Furthermore, when a fixed tower is used, its size and weight and windage responses are further increased by the necessity of providing access to the antenna for repair and maintenance, since such a tower must be fitted with stairs or ladders, and with work platforms and railings located at the top of the tower.

When prior art towers are used in support of military operations their greater size and weight is particularly detrimental because it decreases their mobility and therefore increases their vulnerability. Often a high degree of mobility with short set-up and tear-down times is the best means of protection against enemy observation and enemy fire. This is especially true during intervals between missions while the radar is not in actual use, whereupon the radar antenna can be retracted so that it is no longer exposed above the terrain where it is in full view and even serves to locate other vulnerable equipment as well as personnel. The conventional tower suffers from the further disadvantage of exposing radar repairmen to enemy fire when they must climb the tower to service or repair the antenna.

THE INVENTION

The present invention provides a mobile radar tower which overcomes the limitations of the conventional fixed radar tower. It comprises a tripod supporting a base structure about which a cylindrical mast is horizontally pivoted so that it can be selectively retracted or erected to occupy either a horizontal position or a raised operational position by actuating an hydraulic cylinder. The mast supports a radar antenna and pedestal drive inside a Radome and includes error sensors which are coupled to a computer which determines orientation of the antenna, compensated for errors in the mast position. The mast base supports a pallet on which workers can stand while servicing the equipment when the mast is retracted to its horizontal position. The tripod and the mast can be reassembled manually into any one of several configurations, one of which is a tranport configuration occupying a minimum of space. The mast includes multiple sections that can be telescoped to different heights, and these sections are made symmetrical in cross-section to minimize windage and thermally induced distortions.
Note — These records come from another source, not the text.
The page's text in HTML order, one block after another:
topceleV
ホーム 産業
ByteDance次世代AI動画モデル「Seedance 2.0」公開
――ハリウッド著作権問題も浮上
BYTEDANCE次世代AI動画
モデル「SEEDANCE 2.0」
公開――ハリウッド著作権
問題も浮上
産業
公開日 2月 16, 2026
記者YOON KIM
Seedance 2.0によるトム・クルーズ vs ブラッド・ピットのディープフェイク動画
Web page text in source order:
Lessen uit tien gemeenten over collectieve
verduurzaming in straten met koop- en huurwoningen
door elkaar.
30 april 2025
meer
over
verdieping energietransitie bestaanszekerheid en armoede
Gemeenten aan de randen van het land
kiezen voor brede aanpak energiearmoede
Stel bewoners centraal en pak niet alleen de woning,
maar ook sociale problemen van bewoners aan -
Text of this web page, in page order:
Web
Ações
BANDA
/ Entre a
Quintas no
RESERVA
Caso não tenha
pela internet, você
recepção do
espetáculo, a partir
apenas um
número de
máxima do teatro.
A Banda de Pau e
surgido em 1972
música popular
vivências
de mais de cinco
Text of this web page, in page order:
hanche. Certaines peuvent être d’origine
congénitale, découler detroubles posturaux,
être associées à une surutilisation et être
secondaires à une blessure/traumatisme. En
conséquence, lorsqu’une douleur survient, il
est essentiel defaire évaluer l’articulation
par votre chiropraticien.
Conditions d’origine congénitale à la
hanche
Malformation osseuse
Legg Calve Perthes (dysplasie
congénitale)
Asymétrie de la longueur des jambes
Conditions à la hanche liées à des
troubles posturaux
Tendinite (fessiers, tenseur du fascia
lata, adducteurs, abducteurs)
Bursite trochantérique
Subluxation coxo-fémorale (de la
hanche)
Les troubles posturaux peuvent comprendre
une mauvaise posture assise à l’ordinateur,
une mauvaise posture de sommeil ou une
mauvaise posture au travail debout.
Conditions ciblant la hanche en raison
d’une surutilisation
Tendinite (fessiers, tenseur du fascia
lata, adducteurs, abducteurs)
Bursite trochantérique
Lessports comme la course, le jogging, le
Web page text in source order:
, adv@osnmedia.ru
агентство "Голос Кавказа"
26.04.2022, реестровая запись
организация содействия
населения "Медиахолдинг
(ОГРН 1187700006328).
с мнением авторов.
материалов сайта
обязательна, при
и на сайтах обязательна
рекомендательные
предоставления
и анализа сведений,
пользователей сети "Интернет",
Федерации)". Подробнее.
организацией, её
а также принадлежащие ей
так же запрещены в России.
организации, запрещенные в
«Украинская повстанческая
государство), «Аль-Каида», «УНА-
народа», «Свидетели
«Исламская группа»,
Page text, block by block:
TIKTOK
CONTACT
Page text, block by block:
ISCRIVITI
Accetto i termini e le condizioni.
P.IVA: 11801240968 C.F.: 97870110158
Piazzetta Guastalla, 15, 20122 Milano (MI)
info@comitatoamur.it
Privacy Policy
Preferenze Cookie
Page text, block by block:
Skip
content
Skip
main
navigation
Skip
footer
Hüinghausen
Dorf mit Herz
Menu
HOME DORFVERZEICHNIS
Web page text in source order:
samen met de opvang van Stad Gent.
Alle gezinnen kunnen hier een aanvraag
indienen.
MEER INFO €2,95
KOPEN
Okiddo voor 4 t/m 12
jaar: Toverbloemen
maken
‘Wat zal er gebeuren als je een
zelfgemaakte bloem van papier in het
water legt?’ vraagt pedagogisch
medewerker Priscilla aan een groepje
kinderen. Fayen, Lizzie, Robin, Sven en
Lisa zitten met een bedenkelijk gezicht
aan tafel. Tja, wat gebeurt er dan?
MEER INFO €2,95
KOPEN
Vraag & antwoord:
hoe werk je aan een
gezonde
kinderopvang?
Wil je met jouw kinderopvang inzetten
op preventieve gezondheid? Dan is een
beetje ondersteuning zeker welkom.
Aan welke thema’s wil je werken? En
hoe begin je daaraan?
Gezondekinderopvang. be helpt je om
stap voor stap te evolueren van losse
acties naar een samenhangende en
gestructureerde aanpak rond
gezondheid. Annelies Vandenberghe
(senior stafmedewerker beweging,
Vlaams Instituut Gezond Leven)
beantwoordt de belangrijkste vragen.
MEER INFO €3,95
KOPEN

It is the object of this invention to provide a mobile radar tower which is much lighter in weight than conventional towers, is easily transported, quickly and easily erected or retracted, and can be easily reassembled in compact form for transport. It can be moved between erected and retracted positions by one man in less than two minutes, thereby making it protectable between missions without loss of its usefulness when needed. When retracted, the radar antenna is in a convenient position to be serviced or repaired by personnel standing on the ground or on the pallet, thereby obviating need to climb the tower or to increase its weight or decrease its symmetry by the inclusion of stairs, ladders or work platforms with rails at the top of the tower. The tower is so constructed that when erected the mast is returned nearly exactly to the same azimuth rotational position each time, after being retracted, using special keyways and keys for locating the mast with respect to its supporting base, the hinge pivot being relatively loose.
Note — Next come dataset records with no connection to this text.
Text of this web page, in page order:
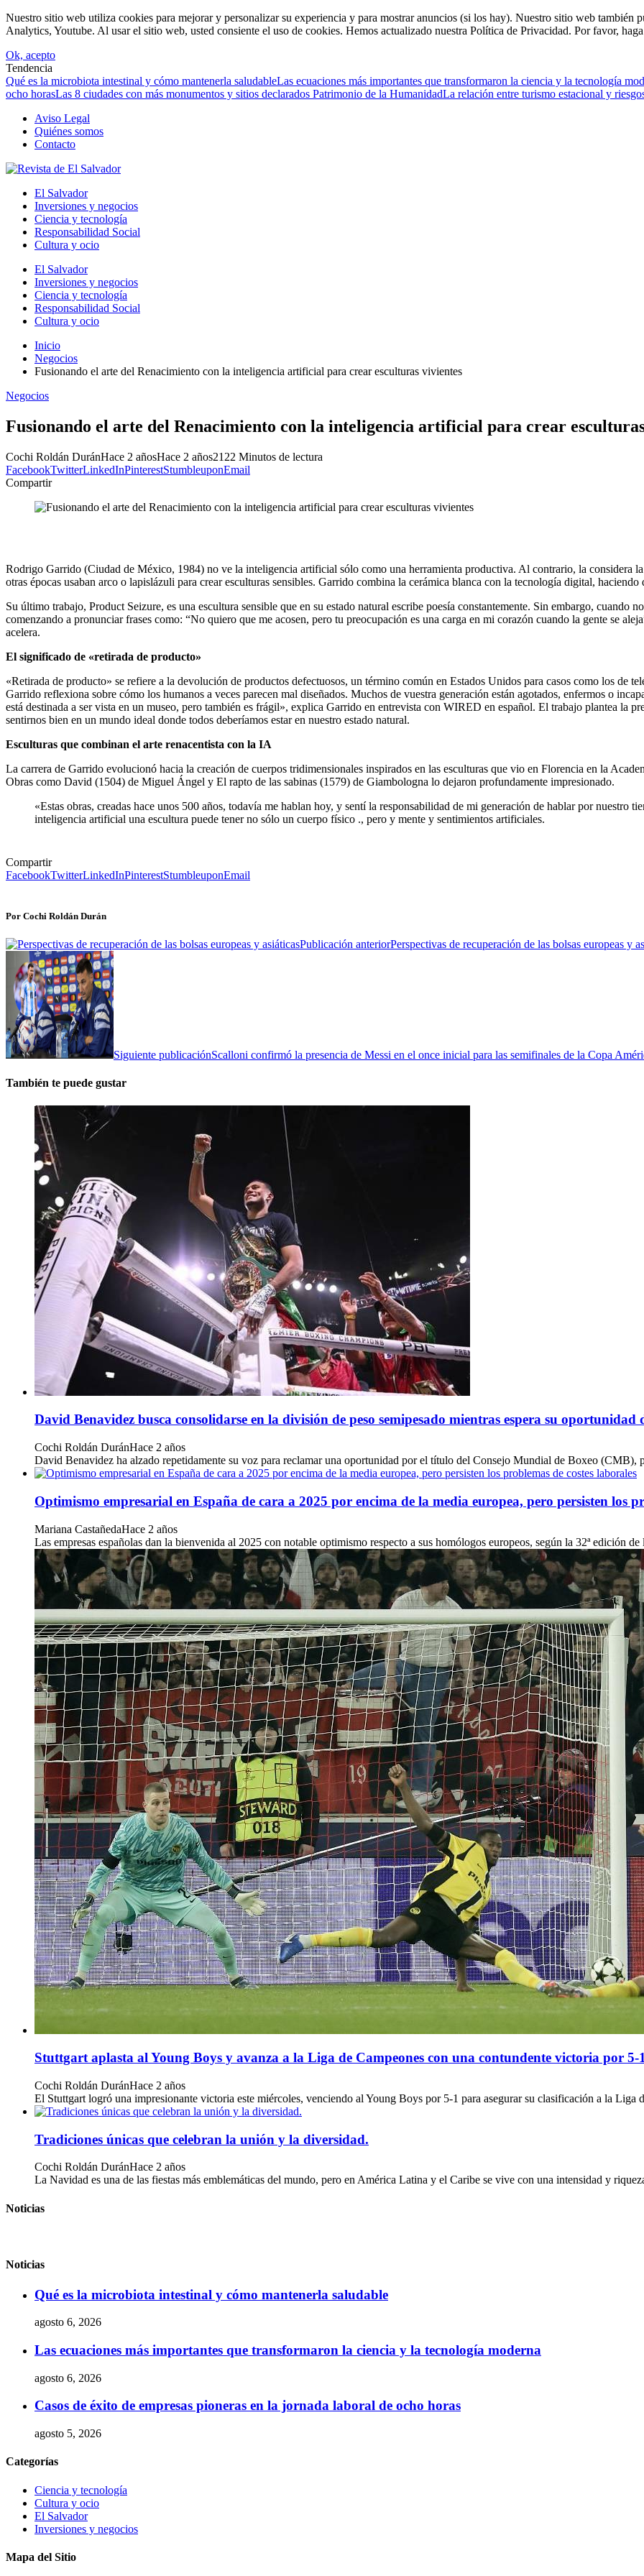
Nuestro sitio web utiliza cookies para mejorar y personalizar su experiencia y para mostrar anuncios (si los hay). Nuestro sitio web también
Analytics, Youtube. Al usar el sitio web, usted consiente el uso de cookies. Hemos actualizado nuestra Política de Privacidad. Por favor,
Ok, acepto
Tendencia
Qué es la microbiota intestinal y cómo mantenerla saludableLas ecuaciones más importantes que transformaron la ciencia y la tecnología
ocho horasLas 8 ciudades con más monumentos y sitios declarados Patrimonio de la HumanidadLa relación entre turismo estacional y
Aviso Legal
Quiénes somos
Contacto
El Salvador
Inversiones y negocios
Ciencia y tecnología
Responsabilidad Social
Cultura y ocio
El Salvador
Inversiones y negocios
Ciencia y tecnología
Responsabilidad Social
Cultura y ocio
Inicio
Negocios
Fusionando el arte del Renacimiento con la inteligencia artificial para crear esculturas vivientes
Negocios
Fusionando el arte del Renacimiento con la inteligencia artificial para crear
Cochi Roldán DuránHace 2 añosHace 2 años2122 Minutos de lectura
FacebookTwitterLinkedInPinterestStumbleuponEmail
Compartir
Rodrigo Garrido (Ciudad de México, 1984) no ve la inteligencia artificial sólo como una herramienta productiva. Al contrario, la considera
otras épocas usaban arco o lapislázuli para crear esculturas sensibles. Garrido combina la cerámica blanca con la tecnología digital,
Su último trabajo, Product Seizure, es una escultura sensible que en su estado natural escribe poesía constantemente. Sin embargo, cuando
comenzando a pronunciar frases como: “No quiero que me acosen, pero tu preocupación es una carga en mi corazón cuando la gente se
acelera.
El significado de «retirada de producto»
«Retirada de producto» se refiere a la devolución de productos defectuosos, un término común en Estados Unidos para casos como los de
Garrido reflexiona sobre cómo los humanos a veces parecen mal diseñados. Muchos de vuestra generación están agotados, enfermos o
está destinada a ser vista en un museo, pero también es frágil», explica Garrido en entrevista con WIRED en español. El trabajo plantea la
sentirnos bien en un mundo ideal donde todos deberíamos estar en nuestro estado natural.
Esculturas que combinan el arte renacentista con la IA
La carrera de Garrido evolucionó hacia la creación de cuerpos tridimensionales inspirados en las esculturas que vio en Florencia en la
Obras como David (1504) de Miguel Ángel y El rapto de las sabinas (1579) de Giambologna lo dejaron profundamente impresionado.
«Estas obras, creadas hace unos 500 años, todavía me hablan hoy, y sentí la responsabilidad de mi generación de hablar por nuestro
inteligencia artificial una escultura puede tener no sólo un cuerpo físico ., pero y mente y sentimientos artificiales.
Compartir
FacebookTwitterLinkedInPinterestStumbleuponEmail
Por Cochi Roldán Durán
Publicación anteriorPerspectivas de recuperación de las bolsas europeas y
Siguiente publicaciónScalloni confirmó la presencia de Messi en el once inicial para las semifinales de la Copa
También te puede gustar
David Benavidez busca consolidarse en la división de peso semipesado mientras espera su
Cochi Roldán DuránHace 2 años
David Benavidez ha alzado repetidamente su voz para reclamar una oportunidad por el título del Consejo Mundial de Boxeo (CMB),
Optimismo empresarial en España de cara a 2025 por encima de la media europea, pero persisten los
Mariana CastañedaHace 2 años
Las empresas españolas dan la bienvenida al 2025 con notable optimismo respecto a sus homólogos europeos, según la 32ª edición
Stuttgart aplasta al Young Boys y avanza a la Liga de Campeones con una contundente victoria por 5-
Cochi Roldán DuránHace 2 años
El Stuttgart logró una impresionante victoria este miércoles, venciendo al Young Boys por 5-1 para asegurar su clasificación a la Liga
Tradiciones únicas que celebran la unión y la diversidad.
Cochi Roldán DuránHace 2 años
La Navidad es una de las fiestas más emblemáticas del mundo, pero en América Latina y el Caribe se vive con una intensidad y
Noticias
Noticias
Qué es la microbiota intestinal y cómo mantenerla saludable
agosto 6, 2026
Las ecuaciones más importantes que transformaron la ciencia y la tecnología moderna
agosto 6, 2026
Casos de éxito de empresas pioneras en la jornada laboral de ocho horas
agosto 5, 2026
Categorías
Ciencia y tecnología
Cultura y ocio
El Salvador
Inversiones y negocios
Mapa del Sitio

It is the further object of this invention to provide a symmetrical mast structure which is not subject to large distortions, taken in combination with electrical means for detecting and compensating such errors as are introduced for example by wind and sun loading distortion effects, and by possible shifting or settling of the tripod legs on the earth. Said error detecting and compensating means are provided to take out such errors as occur despite efforts to minimize them by making the mast and Radome structures as nearly symmetrical as possible about the vertical. Moreover, a twist monitor is provided which includes a lower member that sits on the ground beneath the tripod and is stationary with respect to the mast when in raised position, and further includes electrical sensors on the bottom of the mast which engage this stationary member and deliver signals to the computer indicating any twist in azimuth orientation. Other distortions which are detected and compensated occur about two orthogonal axes which lie in a horizontal plane and are measured as levelling errors of the antenna support platform at the top of the mast. Bubble levels are used by an operator to quickly set the approximate level by manually adjusting jacks located at earth engaging soil pads carried on the tripod legs. Thereafter biaxial tilt monitors are used to detect any residual or newly occurring errors, and signals from these tilt monitors are introduced into the computer for compensating the radar-determined angles to a target. These error compensations are most useful when tracking targets which are well elevated above ground, since atmospheric and multipath errors are usually dominant when tracking objects at low elevation angles.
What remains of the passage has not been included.